Dollar Roars Higher as Market Fumbles Earnings Data and Focuses on FOMC Decision

John Kicklighter, Chief Strategist

Nasdaq 100, Apple, Amazon, Dollar, USDJPY and GBPAUD Talking Points

  • The Trade Perspective: S&P 500 Bearish Below 4,375; USDJPY Bearish Below 129
  • This past week has offered up an uneven performance for the largest market cap tech companies – where even beats for Apple and Microsoft couldn’t establish a definitive NDX trend
  • Looking out to the new trading week, the swoon in capital markets and relentless rally for the Dollar seems to all lead to Wednesday’s FOMC rate decision

No Joy with One of the Few Matters that Could Recharge Sentiment

There were a number of top tier fundamental events and themes this past week which, under the right circumstances, could have set the market in motion despite the heavy anticipation in the air. After a month of aggressive speculation building up anticipation for an accelerated path of monetary policy tightening from the Fed, we were finally in the media blackout period that would allow other matters to feed speculation. And yet, it seems the only consistency we would ultimately find this past week was the Dollar’s relentless climb. As expected, the market simply steamrolled through the release of the 1Q US GDP release which significantly missed expectations dropping -1.4 percent against expectations of 1.1 percent growth. It was easier to discount a ‘lagging’ indicator like this, but the earnings side of the equation carried far more potential. Yet through the week, the top market cap FAANG members didn’t seem to offer the full-tilt move the bulls or the bears were looking for.

Chart of QQQ Nasdaq 100 ETF with Volume; 20, 100 and 200-Day SMAs; ‘Wicks’ (Daily)

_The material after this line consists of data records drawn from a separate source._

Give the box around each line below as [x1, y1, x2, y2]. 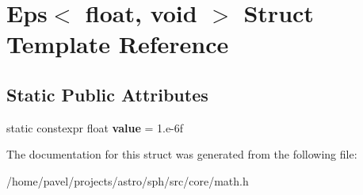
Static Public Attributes [6, 82, 208, 106]
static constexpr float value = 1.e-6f [6, 119, 184, 136]
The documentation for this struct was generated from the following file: [6, 146, 357, 162]
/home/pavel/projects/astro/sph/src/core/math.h [6, 172, 249, 189]
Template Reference [6, 28, 229, 60]

Dollar Roars Higher as Market Fumbles Earnings Data and Focuses on FOMC Decision

Chart Created on Tradingview Platform

While the US corporate earnings season will continue into the coming weeks, we have certainly passed the peak. With the exception of Netflix (which tumbled after its earlier shortfall on expectations); we were taking in Facebook, Apple, Amazon and Google. Amazon and Google proved outright disappointments with their numbers, but Meta (parent of FB) reported a beat to offset the previous quarter. That left us with a net balance for the Nasdaq 100 where we bounced between 13,500 and 13,000. If there were a range breaker, it would be Apple with the world’s largest market cap at $2.67 trillion. Not only did the company beat expectations with a $1.52 EPS on $97.28 billion revenue, they would also increase the buyback program by $90 billion and raise the dividend a cent to $0.23. Nevertheless, the aftermath of this demonstrably favorable news would still see AAPL slide through afterhours trade. Generally, the same macro worries moving forward with the economy are also weighing forecasts for these key players.

Chart of Apple with Pre-Open and Post-Close Trade (15 Minute)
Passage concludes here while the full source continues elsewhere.